If I'm in a really good mood, I bake the potatoes first and then scoop the potatoes leaving just enough to coat the insides of the skins. Then I deep fat fry the skins and fill them with hamburger and cheese or bacon and cheese. I put those in the oven long enough to melt the cheese and I save the potato insides for mashed potatoes later on.


----------



## medtran49 (Sep 2, 2017)

Mash the potatoes up with lots of butter, a bit of whole cream, S and P, shredded sharp cheddar, then stir in crumbled up bacon.  Bake until crispy and slightly brown on top.


----------



## blissful (Sep 2, 2017)

rodentraiser said:


> I put in pretty much what you do, Blissful, except I also add in chopped onions and minced garlic and always bacon, of course. By the time I'm done, there's more "filling" than there is potato and mine usually fall over when in the oven a second time. Still good, though.
> 
> If I'm in a really good mood, I bake the potatoes first and then scoop the potatoes leaving just enough to coat the insides of the skins. Then I deep fat fry the skins and fill them with hamburger and cheese or bacon and cheese. I put those in the oven long enough to melt the cheese and I save the potato insides for mashed potatoes later on.



Wow, that is such a good idea to use hamburger in them, I never would have thought of that. I'll try that next time. I'm pretty sure my Dh would be pleased with that idea.


----------



## Andy M. (Sep 2, 2017)

Try it with sour cream when mashing the innards.


----------



## EveDonna (Sep 2, 2017)

Looks good ! I think I will have to give it a try.


----------



## medtran49 (Sep 2, 2017)

Oops, I forgot we add sour cream.


----------



## blissful (Sep 2, 2017)

If you have cream cheese, that would be good too.


----------



## Cheryl J (Sep 2, 2017)

Mmm...looks good, Bliss.  We call these 'twice baked potatoes' and now that you mention it, I haven't had them in way too long. 

I bake the 'taters and as mentioned, cut them in half and scoop out the innards, leaving a bit of a layer to keep the shells intact.  I mash the innards, add whatever I've got...usually its a bit of sour cream, bacon, and whatever cheese is on hand. Something green is bonus, too....chopped green onions, parsley, or broccoli.  It's kind of a 'use whatever I've got' side.  Scoop it all back in, add to the shells, and broil until there are nicely browned bits on top. Yum.


----------



## Whiskadoodle (Sep 3, 2017)

This may seem blasphemous but I do not really care for bacon in twice baked potatoes.  Maybe because someone once used fake bacon that was weird.  

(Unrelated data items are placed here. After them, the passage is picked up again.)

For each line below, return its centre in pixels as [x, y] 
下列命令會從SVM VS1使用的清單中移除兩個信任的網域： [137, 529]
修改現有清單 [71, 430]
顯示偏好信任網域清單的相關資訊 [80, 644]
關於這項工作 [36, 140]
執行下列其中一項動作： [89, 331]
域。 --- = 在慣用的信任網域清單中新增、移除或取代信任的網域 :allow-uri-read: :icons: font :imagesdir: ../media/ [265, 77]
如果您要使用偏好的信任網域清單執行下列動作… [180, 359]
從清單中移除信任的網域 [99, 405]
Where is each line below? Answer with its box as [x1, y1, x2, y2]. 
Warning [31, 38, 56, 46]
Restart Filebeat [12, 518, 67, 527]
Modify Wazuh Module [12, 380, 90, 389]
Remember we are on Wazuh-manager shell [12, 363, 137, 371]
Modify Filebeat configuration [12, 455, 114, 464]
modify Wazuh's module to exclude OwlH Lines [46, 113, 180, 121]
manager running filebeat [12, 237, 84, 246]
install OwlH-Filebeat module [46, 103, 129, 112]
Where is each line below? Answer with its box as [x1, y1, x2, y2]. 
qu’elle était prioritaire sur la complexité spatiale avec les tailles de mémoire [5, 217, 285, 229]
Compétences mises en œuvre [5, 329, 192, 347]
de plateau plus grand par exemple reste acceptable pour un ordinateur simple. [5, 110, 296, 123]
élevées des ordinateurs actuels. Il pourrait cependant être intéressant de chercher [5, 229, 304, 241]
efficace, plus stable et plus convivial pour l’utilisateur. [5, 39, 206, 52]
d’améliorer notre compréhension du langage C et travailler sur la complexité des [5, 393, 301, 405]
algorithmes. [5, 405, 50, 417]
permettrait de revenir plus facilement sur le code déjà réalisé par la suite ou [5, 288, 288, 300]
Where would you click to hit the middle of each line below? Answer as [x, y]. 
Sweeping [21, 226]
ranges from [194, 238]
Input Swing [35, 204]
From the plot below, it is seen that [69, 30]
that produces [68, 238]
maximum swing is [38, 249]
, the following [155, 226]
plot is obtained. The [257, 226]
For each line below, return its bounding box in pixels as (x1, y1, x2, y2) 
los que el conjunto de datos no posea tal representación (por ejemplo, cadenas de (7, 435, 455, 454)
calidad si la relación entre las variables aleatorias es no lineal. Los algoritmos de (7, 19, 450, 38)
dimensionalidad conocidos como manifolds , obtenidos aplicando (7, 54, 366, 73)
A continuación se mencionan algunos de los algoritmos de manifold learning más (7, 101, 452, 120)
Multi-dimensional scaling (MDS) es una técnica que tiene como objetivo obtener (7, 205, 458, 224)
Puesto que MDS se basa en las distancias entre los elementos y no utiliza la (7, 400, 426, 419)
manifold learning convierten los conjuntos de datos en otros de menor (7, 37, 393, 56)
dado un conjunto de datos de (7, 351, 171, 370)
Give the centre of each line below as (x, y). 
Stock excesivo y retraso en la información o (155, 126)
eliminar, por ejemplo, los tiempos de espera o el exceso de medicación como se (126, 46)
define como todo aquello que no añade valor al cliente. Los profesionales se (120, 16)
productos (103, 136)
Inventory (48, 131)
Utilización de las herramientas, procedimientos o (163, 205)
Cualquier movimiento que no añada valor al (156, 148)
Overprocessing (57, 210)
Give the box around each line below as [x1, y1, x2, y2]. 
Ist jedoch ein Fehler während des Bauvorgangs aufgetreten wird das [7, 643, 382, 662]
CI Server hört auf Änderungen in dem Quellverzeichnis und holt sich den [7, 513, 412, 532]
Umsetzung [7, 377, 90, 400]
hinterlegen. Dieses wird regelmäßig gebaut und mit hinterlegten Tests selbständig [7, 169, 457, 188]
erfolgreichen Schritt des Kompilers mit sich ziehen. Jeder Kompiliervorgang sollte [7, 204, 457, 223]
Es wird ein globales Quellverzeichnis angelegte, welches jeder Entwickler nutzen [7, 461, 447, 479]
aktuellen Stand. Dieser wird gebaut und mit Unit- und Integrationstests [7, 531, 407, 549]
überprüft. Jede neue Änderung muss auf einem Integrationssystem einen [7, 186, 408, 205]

I like broccoli,  if there is some.  I have added leftover taco mixings in with the taters, sour cream, gr onion, salsa and cheese.  I would make that again.  Same with leftover shredded pulled pork.  Mostly I make them pretty plain.  Sour cream, few shakes tabasco,  cheese,  green onion and more shredded cheese on top, bake until cheese melts.


----------